Improving One’s Lot

Improving One’s Lot

For an island’s worth of parking lots, few (if any) seem to stand out from the crowd. Credit: Addison Berry on Flickr

As public institutions around the country consider privatizing certain assets in an effort to save money, the discussion has occasionally moved to environments where, for better or worse, Americans spend an inordinate amount of time: Parking lots.

Ohio State University, for instance, plans on leasing its parking to outside operators — a policy that has drawn criticism for potentially allowing a private company to benefit at the expense of drivers. But if improving the parking situation is one of the goals of handing over control of the lots, why not take this opportunity to rethink not only who runs public parking, but how. As universities and cities hand over the keys to their asphalt kingdom, why not negotiate higher—and greener—standards for the privatized lots?

Think about it: When was the last time you actually noticed a parking lot? MIT Professor of Urban Planning Eran Ben-Joseph recently pointed out an eye-opening if not-too-shocking fact: Parking lots in the United States could cover the entire island of Puerto Rico. For an island’s worth of parking lots, few (if any) seem to stand out from the crowd.

Bland landscaping with the occasional gazebo or roundabout is the norm, assuming one isn’t buried deep inside a parking garage. To make matters worse, two in three public parking spots at any given time are vacant.

Parking lots offer businesses their first chance to make an impact on visitors, set the mood for an impending purchase, or make a client feel at ease. City planners could take publically owned lots and turn wastelands of asphalt into destinations exuding the character and themes of each respective city. “Designed with conscious intent, parking lots could actually become significant public spaces, contributing as much to their communities as great boulevards, parks, or plazas,” writes Ben-Joseph.

Yet a cursory Google search of “interesting parking lots” returned an odd Swiss parking garage and a wall of whales. Needless to say, the pickings were slim.

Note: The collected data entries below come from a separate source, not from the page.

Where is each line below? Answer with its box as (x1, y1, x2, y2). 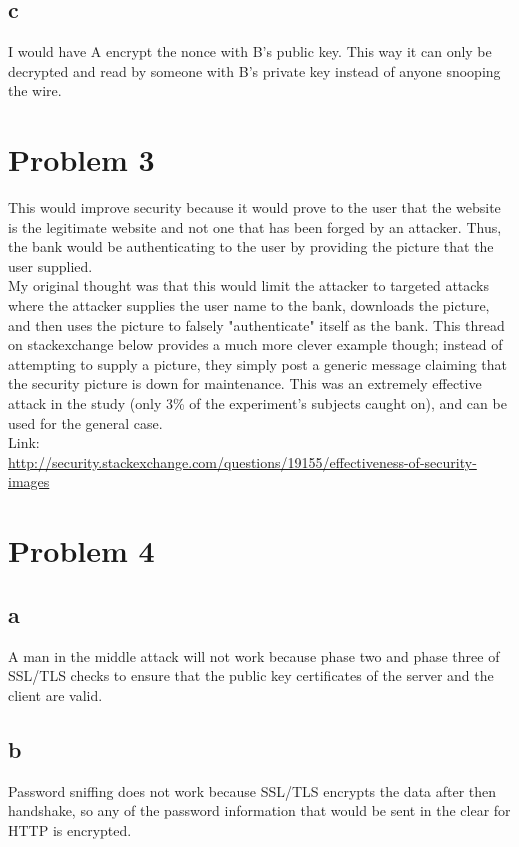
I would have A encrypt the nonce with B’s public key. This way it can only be (8, 41, 492, 62)
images (8, 471, 50, 492)
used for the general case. (8, 412, 163, 433)
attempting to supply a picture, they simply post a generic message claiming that (8, 353, 507, 374)
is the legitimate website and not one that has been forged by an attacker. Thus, (8, 216, 502, 237)
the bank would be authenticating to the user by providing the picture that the (8, 236, 494, 257)
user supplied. (8, 255, 93, 276)
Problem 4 (8, 530, 155, 571)
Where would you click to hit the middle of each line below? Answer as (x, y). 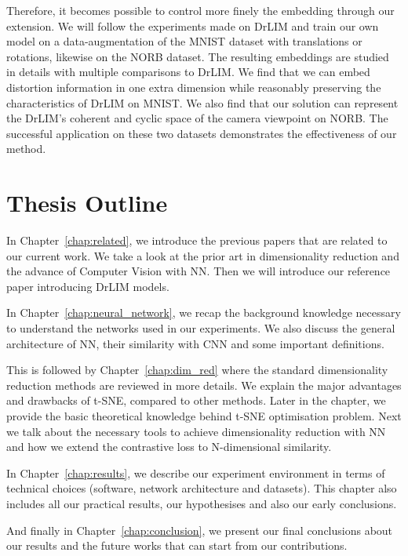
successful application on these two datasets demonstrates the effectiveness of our (202, 133)
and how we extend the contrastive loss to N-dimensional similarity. (169, 447)
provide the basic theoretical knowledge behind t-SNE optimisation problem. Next (204, 416)
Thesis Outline (87, 203)
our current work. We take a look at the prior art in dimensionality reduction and (203, 255)
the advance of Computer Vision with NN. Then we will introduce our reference (199, 271)
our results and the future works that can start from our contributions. (177, 545)
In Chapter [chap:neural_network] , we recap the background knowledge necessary (204, 313)
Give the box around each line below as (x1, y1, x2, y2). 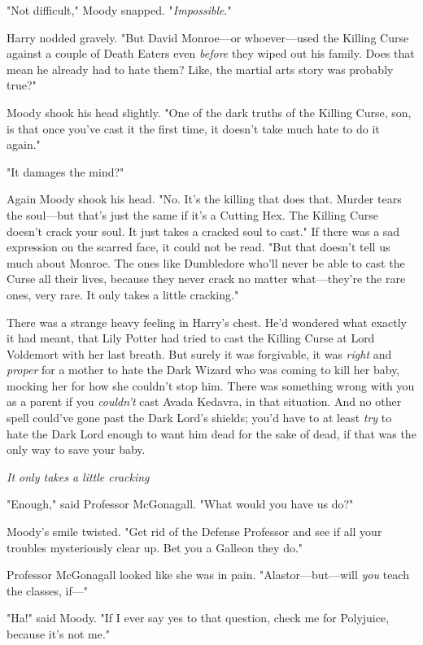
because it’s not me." (7, 625, 111, 642)
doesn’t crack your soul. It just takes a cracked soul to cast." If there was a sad (7, 222, 400, 239)
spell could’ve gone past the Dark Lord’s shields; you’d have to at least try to (7, 409, 392, 426)
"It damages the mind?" (7, 163, 124, 180)
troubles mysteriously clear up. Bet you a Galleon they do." (7, 538, 303, 556)
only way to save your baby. (7, 441, 146, 458)
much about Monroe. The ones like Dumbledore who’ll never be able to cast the (7, 254, 405, 271)
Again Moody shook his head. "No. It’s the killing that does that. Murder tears (7, 190, 402, 207)

Ideas to improve parking lots do exist, however, as many environmentalists and urban planners support adding green spaces to address excessive heat and drainage problems. A decade-old study published in the Journal of Arboriculture concluded that “even sparse tree canopy exerted a cooling effect on both parking lot climate and vehicle temperature.” Trees and other plant life can not only improve the environment but serve as a much needed scenery upgrade.

The 2008 EPA-published Green Parking Lot Resource Guide).PDF called for a number of changes to parking lots, but the literature merely serves as suggestions and few are making an impact to date. Take the suggestion to include vegetated water channels instead of pipes to capture and redirect storm water.

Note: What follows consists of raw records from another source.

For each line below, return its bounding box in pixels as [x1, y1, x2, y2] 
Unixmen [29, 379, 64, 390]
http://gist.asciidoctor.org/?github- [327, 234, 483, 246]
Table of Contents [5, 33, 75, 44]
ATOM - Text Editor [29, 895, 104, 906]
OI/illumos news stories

Rain garden in a Portland parking lot. Credit: EPA

“Many cities and towns have begun to establish storm water and flood control regulations,” says Ben-Joseph. “Unfortunately, methods used to adhere to these regulations often utilize engineered infrastructure [such as pipes] that are aimed at quickly removing rainfall from the lot.” These fixes address drainage concerns but leave excessive heat and aesthetics for another day.

Parking lots also provide a source of alternative energy. Always one for innovation, Google installed solar panels throughout parking lots at company headquarters five years ago. The Federal Highway Administration recently awarded Solar Roadways $750,000 to design solar-powered parking lots with the aim to melt snow and ice. These isolated examples of environmental awareness desperately need an assist from zoning ordinances, where including a mandate for solar panels in commercial buildings could ensure a steady increase in renewable energy.

When discussing the topic with UCLA Professor of Urban Planning Don Shoup, he acknowledged “[to have seen] a lot of solar installations in parking lots recently, but not any cities that require solar power from parking lots.”

Both green spaces and solar panels offer environmental benefits but are failing to gain significant momentum. The former also improves aesthetics, while the latter can be integrated as part of a broader facelift to help break up the monotony of today’s asphalt jungles.

Outrageous parking garage designs are already spreading across the world, but the parking lot — one of America’s old standbys in the automobile age — plods along in its unrelenting quest to simultaneously aggravate and bore all who cross its path. In a world of constant change and innovation, the parking lot needs to catch up.

Matt is a freelance writer and historian. Check out his published writing and musings at www.mattmilloway.com.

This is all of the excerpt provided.